EXERCISE BRIEF:
When you write out the listing, keep every word as it stands and drop the pictures.

[Start of section]

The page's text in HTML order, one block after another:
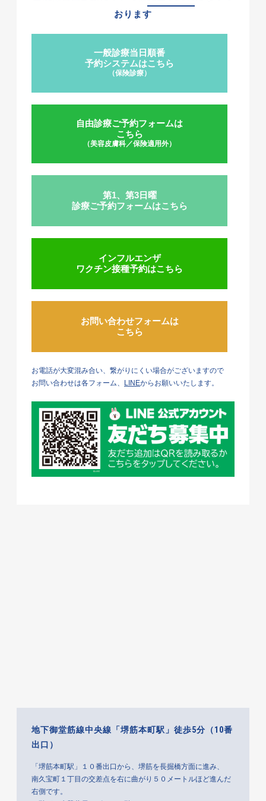
おります
一般診療当日順番
予約システムはこちら
（保険診療）
自由診療ご予約フォームは
こちら
（美容皮膚科／保険適用外）
第1、第3日曜
診療ご予約フォームはこちら
インフルエンザ
ワクチン接種予約はこちら
お問い合わせフォームは
こちら
お電話が大変混み合い、繋がりにくい場合がございますので
お問い合わせは各フォーム、 LINEからお願いいたします。
地下御堂筋線中央線「堺筋本町駅」徒歩5分（10番
出口）
「堺筋本町駅」１０番出口から、堺筋を長掘橋方面に進み、
南久宝町１丁目の交差点を右に曲がり５０メートルほど進んだ
右側です。

[End of section]

RESULT OF THE TASK:
The page's text in HTML order, one block after another:
おります
一般診療当日順番
予約システムはこちら
（保険診療）
自由診療ご予約フォームは
こちら
（美容皮膚科／保険適用外）
第1、第3日曜
診療ご予約フォームはこちら
インフルエンザ
ワクチン接種予約はこちら
お問い合わせフォームは
こちら
お電話が大変混み合い、繋がりにくい場合がございますので
お問い合わせは各フォーム、 LINEからお願いいたします。
地下御堂筋線中央線「堺筋本町駅」徒歩5分（10番
出口）
「堺筋本町駅」１０番出口から、堺筋を長掘橋方面に進み、
南久宝町１丁目の交差点を右に曲がり５０メートルほど進んだ
右側です。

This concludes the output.